- [Try it]: Line count for "water": tally the lines of the records below that contain it, and give only that number.

- [Data extracts]:
══════════
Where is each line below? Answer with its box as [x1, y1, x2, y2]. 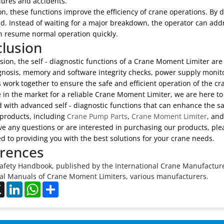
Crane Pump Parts [66, 111, 127, 121]
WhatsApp [40, 180, 75, 190]
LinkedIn [22, 180, 51, 190]
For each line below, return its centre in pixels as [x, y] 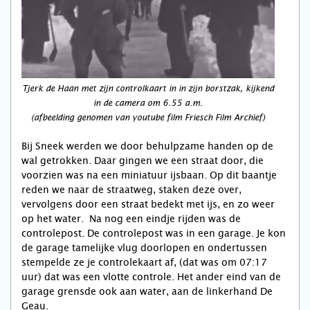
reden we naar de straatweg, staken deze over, [131, 190]
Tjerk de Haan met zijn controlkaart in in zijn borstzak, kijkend [148, 89]
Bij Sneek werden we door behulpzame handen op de [147, 146]
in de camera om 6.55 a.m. [148, 103]
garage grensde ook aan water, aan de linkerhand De [147, 291]
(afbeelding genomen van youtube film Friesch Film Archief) [148, 118]
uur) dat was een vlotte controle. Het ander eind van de [151, 277]
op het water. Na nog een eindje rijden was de [131, 219]
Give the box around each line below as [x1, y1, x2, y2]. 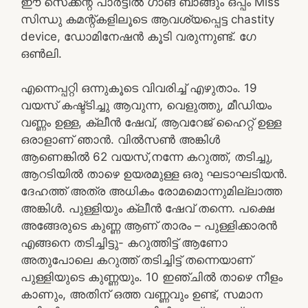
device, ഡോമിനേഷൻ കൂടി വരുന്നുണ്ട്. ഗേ [21, 29, 256, 43]
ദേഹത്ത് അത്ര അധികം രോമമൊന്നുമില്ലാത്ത [21, 184, 282, 198]
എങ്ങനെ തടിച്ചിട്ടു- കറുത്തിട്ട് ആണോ [21, 236, 228, 250]
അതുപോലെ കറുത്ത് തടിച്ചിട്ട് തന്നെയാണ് [21, 253, 252, 267]
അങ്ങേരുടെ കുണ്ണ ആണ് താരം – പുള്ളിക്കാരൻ [21, 219, 277, 232]
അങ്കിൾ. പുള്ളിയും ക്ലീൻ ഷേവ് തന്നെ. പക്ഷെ [21, 201, 274, 215]
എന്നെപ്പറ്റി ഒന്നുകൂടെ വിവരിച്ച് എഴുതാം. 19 [21, 81, 257, 95]
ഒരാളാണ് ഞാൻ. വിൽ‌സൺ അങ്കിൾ [21, 133, 220, 146]
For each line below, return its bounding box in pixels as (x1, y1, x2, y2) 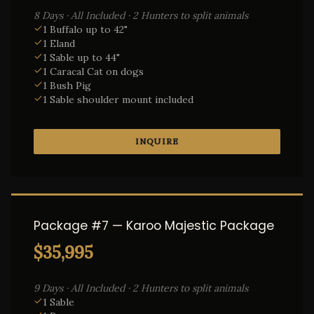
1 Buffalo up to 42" (43, 23, 128, 36)
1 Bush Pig (43, 79, 91, 92)
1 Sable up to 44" (43, 51, 120, 64)
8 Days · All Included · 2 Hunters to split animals (34, 9, 248, 22)
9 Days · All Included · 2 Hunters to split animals (34, 282, 248, 294)
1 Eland (43, 37, 75, 50)
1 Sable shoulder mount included (43, 93, 193, 106)
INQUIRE (135, 136, 179, 146)
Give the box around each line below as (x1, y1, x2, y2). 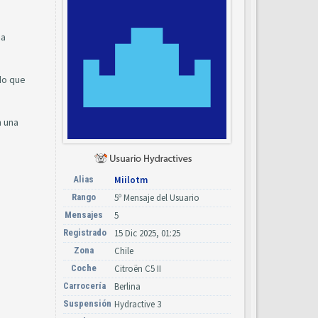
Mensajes (64, 209, 103, 220)
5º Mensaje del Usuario (114, 192, 199, 204)
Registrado (63, 227, 106, 238)
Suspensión (63, 298, 111, 309)
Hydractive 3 (114, 298, 161, 310)
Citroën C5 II (114, 263, 161, 275)
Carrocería (63, 280, 106, 291)
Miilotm (114, 174, 148, 186)
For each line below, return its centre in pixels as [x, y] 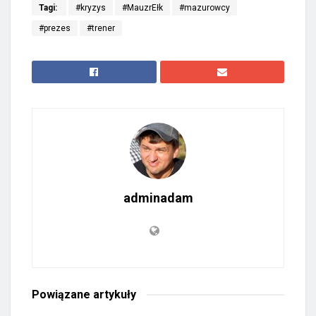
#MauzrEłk [142, 8]
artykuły [115, 295]
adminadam [158, 198]
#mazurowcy [205, 8]
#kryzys [91, 8]
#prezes [55, 29]
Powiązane [62, 295]
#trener [101, 29]
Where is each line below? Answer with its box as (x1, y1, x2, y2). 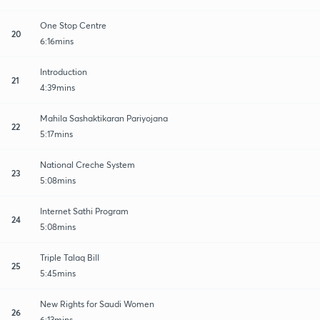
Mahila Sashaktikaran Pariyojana (40, 112, 168, 124)
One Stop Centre (40, 19, 106, 31)
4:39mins (40, 81, 75, 93)
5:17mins (40, 128, 73, 139)
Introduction (40, 66, 87, 77)
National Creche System (40, 159, 135, 170)
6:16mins (40, 35, 74, 46)
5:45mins (40, 267, 76, 279)
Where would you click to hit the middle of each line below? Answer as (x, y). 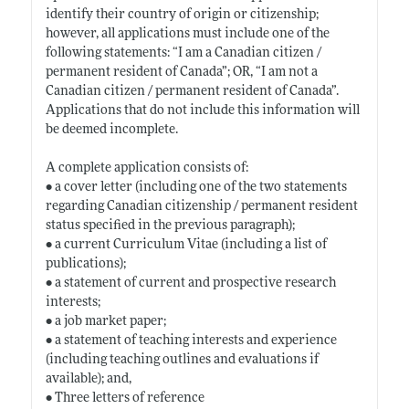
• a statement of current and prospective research (190, 283)
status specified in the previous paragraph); (170, 225)
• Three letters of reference (125, 398)
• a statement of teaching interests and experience (191, 341)
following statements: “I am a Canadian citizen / (183, 53)
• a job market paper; (105, 321)
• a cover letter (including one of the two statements (196, 187)
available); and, (88, 379)
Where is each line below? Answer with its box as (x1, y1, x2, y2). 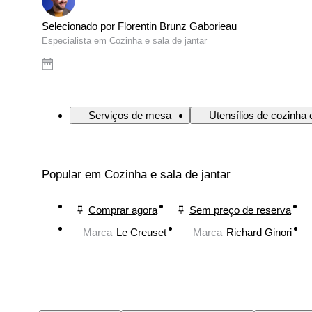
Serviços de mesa (88, 109, 171, 122)
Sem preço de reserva (189, 203, 291, 216)
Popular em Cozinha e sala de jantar (42, 168, 231, 182)
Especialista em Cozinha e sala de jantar (42, 36, 207, 47)
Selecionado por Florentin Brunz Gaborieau (42, 20, 237, 33)
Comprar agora (88, 203, 157, 216)
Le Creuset (116, 226, 166, 238)
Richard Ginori (226, 226, 292, 238)
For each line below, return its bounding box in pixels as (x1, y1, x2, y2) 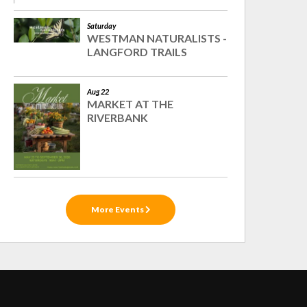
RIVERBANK (87, 111, 149, 125)
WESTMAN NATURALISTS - (87, 32, 228, 45)
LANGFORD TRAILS (87, 45, 188, 59)
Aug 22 (87, 87, 110, 97)
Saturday (87, 21, 116, 31)
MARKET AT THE (87, 97, 174, 111)
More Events (90, 204, 145, 214)
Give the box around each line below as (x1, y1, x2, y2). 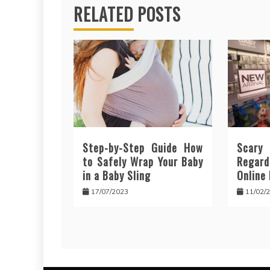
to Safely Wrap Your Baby (83, 154, 204, 170)
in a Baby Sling (83, 168, 151, 184)
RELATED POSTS (74, 2, 181, 27)
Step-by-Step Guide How (83, 140, 204, 156)
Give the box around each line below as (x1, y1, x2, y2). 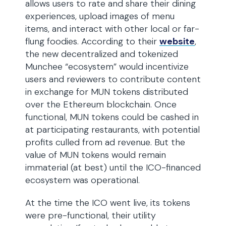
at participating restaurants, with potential (25, 124, 200, 136)
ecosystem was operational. (25, 174, 140, 186)
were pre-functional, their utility (25, 209, 156, 221)
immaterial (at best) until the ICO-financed (25, 161, 201, 174)
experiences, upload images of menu (25, 10, 175, 22)
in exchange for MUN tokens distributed (25, 86, 188, 98)
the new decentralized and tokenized (25, 48, 178, 60)
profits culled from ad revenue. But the (25, 136, 185, 148)
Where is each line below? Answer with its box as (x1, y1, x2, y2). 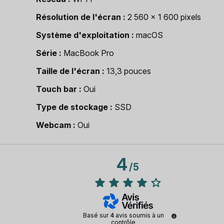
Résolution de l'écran (36, 12, 121, 22)
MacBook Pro (63, 48, 114, 58)
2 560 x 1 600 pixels (127, 12, 201, 22)
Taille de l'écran (36, 66, 100, 76)
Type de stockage (36, 102, 108, 112)
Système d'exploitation (36, 30, 129, 40)
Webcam (36, 120, 71, 130)
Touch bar (36, 84, 77, 94)
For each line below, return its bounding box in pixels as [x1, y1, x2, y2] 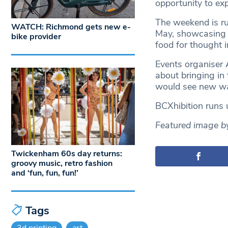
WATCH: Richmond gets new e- [11, 21, 131, 33]
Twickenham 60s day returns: [11, 148, 122, 159]
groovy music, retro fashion [11, 157, 112, 169]
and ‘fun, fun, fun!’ [11, 167, 78, 179]
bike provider [11, 31, 61, 43]
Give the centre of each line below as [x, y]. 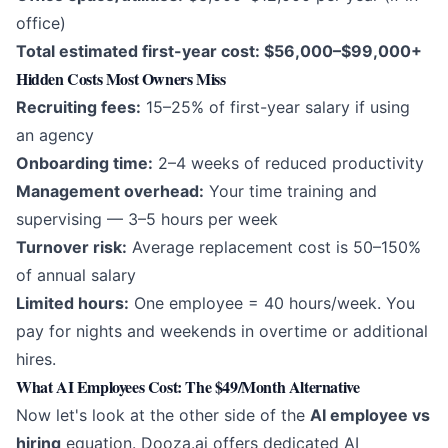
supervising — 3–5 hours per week [147, 219]
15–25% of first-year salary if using [275, 107]
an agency [55, 135]
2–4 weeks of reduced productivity [288, 163]
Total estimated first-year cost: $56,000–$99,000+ [219, 51]
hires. [36, 359]
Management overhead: [110, 191]
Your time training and [290, 191]
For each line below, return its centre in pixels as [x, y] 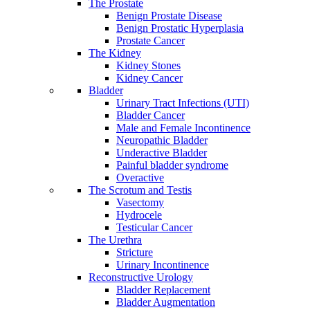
══════════
- [Response for this exercise]: 2